Auch bei der Nutzung des Pferdes sollte offen kommuniziert werden, was erlaubt ist und was nicht. So gibt es neben der Reitbeteiligung auch noch die Möglichkeit einer Pflegebeteiligung, die sich ausschließlich um die Versorgung und Pflege eines Pferdes kümmert, dieses aber nicht reitet. Um Missverständnissen und unnötigem Ärger vorzubeugen, sollten Absprachen und Regeln in einem Vertrag festgehalten und unterzeichnet werden – damit die Reitbeteiligung am Ende zu einem Erfolgsmodell für alle Seiten wird.

Lorella Joschko

Checkliste:

So wird die Reitbeteiligung zum Erfolg

  • Verantwortung und Vertrauen: Der Pferdebesitzer sollte sich genaue Vorstellungen davon machen, wem er die Verantwortung für sein Pferd übertragen möchte. An oberster Stelle sollte das Wohlergehen des Pferdes stehen – sowohl für den Halter als auch für die Reitbeteiligung.
  • Zuverlässigkeit: Der Besitzer muss sich darauf verlassen können, dass das Pferd an den abgesprochenen Tagen voll versorgt wird und dass mit dem Pferd nichts geschieht, was nicht ausdrücklich abgestimmt ist. Auch im Notfall sollte eine Reitbeteiligung kurzfristig einspringen können.
  • Offenheit und Ehrlichkeit: Den Grundstein einer erfolgreichen Reitbeteiligung bildet die direkte Kommunikation.
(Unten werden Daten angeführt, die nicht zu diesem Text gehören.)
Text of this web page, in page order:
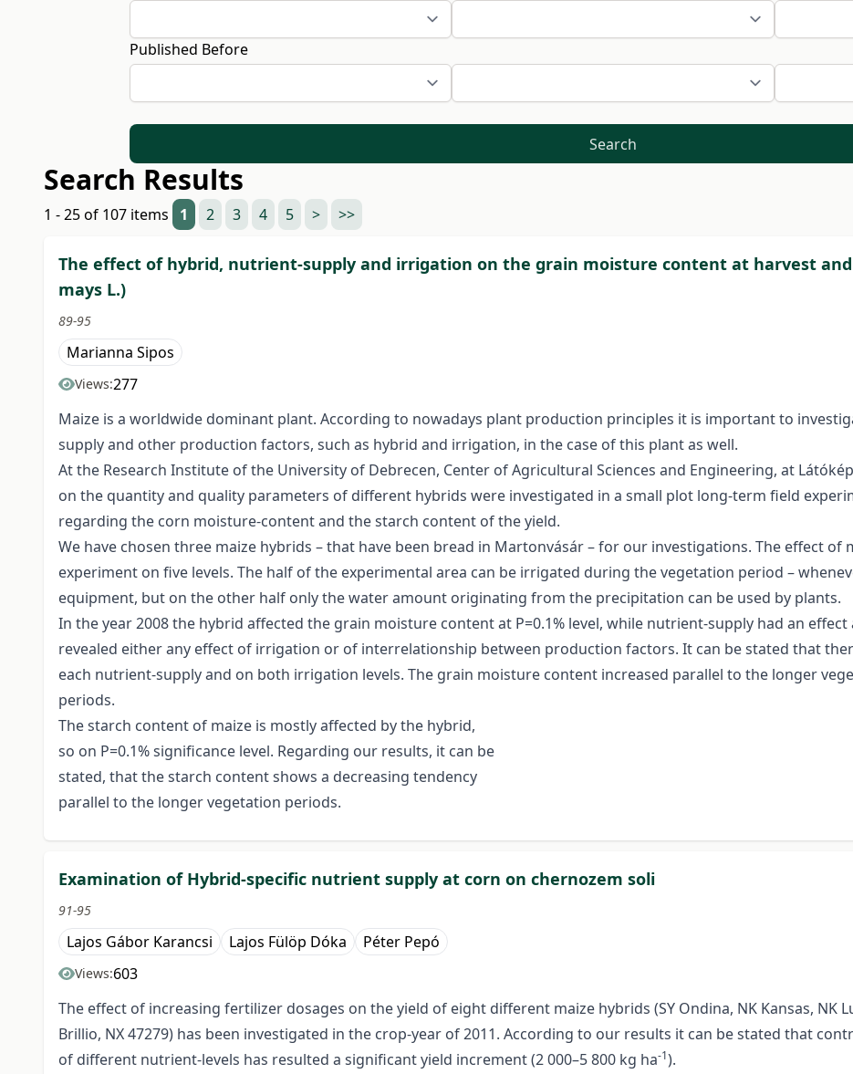
Published Before
Search
Search Results
1 - 25 of 107 items 1 2 3 4 5 > >>
The effect of hybrid, nutrient-supply and irrigation on the grain moisture content at harvest
mays L.)
89-95
Marianna Sipos
Views:277
Maize is a worldwide dominant plant. According to nowadays plant production principles it is important to
supply and other production factors, such as hybrid and irrigation, in the case of this plant as well.
At the Research Institute of the University of Debrecen, Center of Agricultural Sciences and Engineering, at
on the quantity and quality parameters of different hybrids were investigated in a small plot long-term field
regarding the corn moisture-content and the starch content of the yield.
We have chosen three maize hybrids – that have been bread in Martonvásár – for our investigations. The effect
experiment on five levels. The half of the experimental area can be irrigated during the vegetation period –
equipment, but on the other half only the water amount originating from the precipitation can be used by plants.
In the year 2008 the hybrid affected the grain moisture content at P=0.1% level, while nutrient-supply had an effect
revealed either any effect of irrigation or of interrelationship between production factors. It can be stated that
each nutrient-supply and on both irrigation levels. The grain moisture content increased parallel to the longer
periods.
The starch content of maize is mostly affected by the hybrid,
so on P=0.1% significance level. Regarding our results, it can be
stated, that the starch content shows a decreasing tendency
parallel to the longer vegetation periods.
Examination of Hybrid-specific nutrient supply at corn on chernozem soli
91-95
Lajos Gábor Karancsi Lajos Fülöp Dóka Péter Pepó
Views:603
The effect of increasing fertilizer dosages on the yield of eight different maize hybrids (SY Ondina, NK Kansas, NK
Brillio, NX 47279) has been investigated in the crop-year of 2011. According to our results it can be stated that
of different nutrient-levels has resulted a significant yield increment (2 000–5 800 kg ha-1).
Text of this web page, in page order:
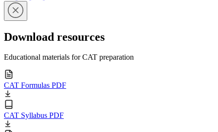
Download resources
Educational materials for CAT preparation
CAT Formulas PDF
CAT Syllabus PDF
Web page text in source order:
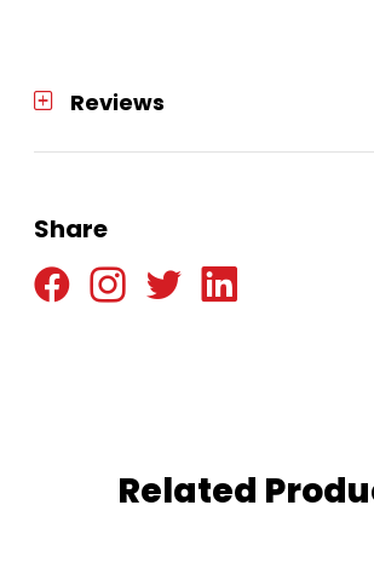
Reviews
Share
Related
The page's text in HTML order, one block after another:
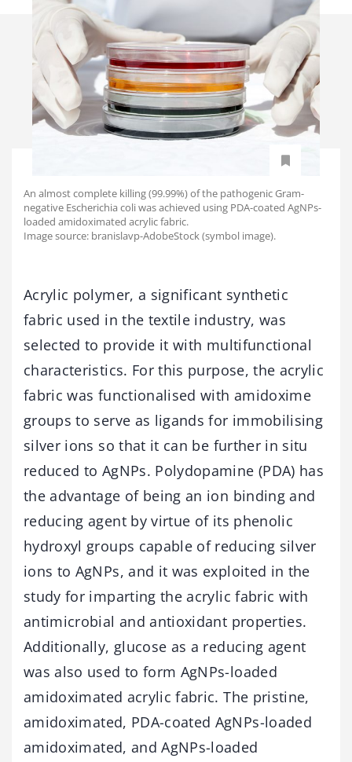
An almost complete killing (99.99%) of the pathogenic Gram-
negative Escherichia coli was achieved using PDA-coated AgNPs-
loaded amidoximated acrylic fabric.
Image source: branislavp-AdobeStock (symbol image).
Acrylic polymer, a significant synthetic
fabric used in the textile industry, was
selected to provide it with multifunctional
characteristics. For this purpose, the acrylic
fabric was functionalised with amidoxime
groups to serve as ligands for immobilising
silver ions so that it can be further in situ
reduced to AgNPs. Polydopamine (PDA) has
the advantage of being an ion binding and
reducing agent by virtue of its phenolic
hydroxyl groups capable of reducing silver
ions to AgNPs, and it was exploited in the
study for imparting the acrylic fabric with
antimicrobial and antioxidant properties.
Additionally, glucose as a reducing agent
was also used to form AgNPs-loaded
amidoximated acrylic fabric. The pristine,
amidoximated, PDA-coated AgNPs-loaded
amidoximated, and AgNPs-loaded
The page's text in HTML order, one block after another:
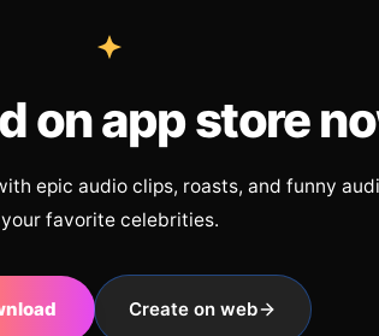
on app store
epic audio clips, roasts, and funny
your favorite celebrities.
Create on web
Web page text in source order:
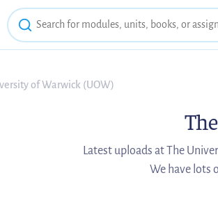
of Warwick (UOW)
Latest uploads at The
We have lots
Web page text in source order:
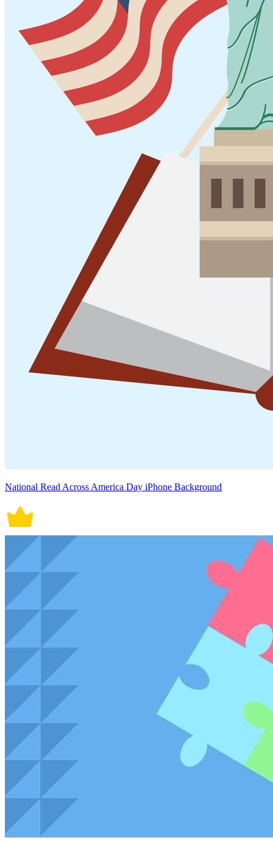
National Read Across America Day iPhone Background

Es sollte beiden Parteien möglich sein, Probleme und Kritik zu äußern, um die bestmögliche Lösung zu finden.
  • Haftung: Gerade das Thema Haftung spielt bei Reitbeteiligungen eine wichtige Rolle. Demnach sollte der Haftpflichtversicherung eine Reitbeteiligung unbedingt gemeldet und mitversichert werden.
  • Regelungen: Das A und O einer erfolgreichen Reitbeteiligung sind genaue Absprachen und Regelungen, an die sich beide Parteien halten. Im FN-Shop unter www.pferd-aktuell.de/fn-shop kann ein Mustervertrag gekauft und heruntergeladen werden.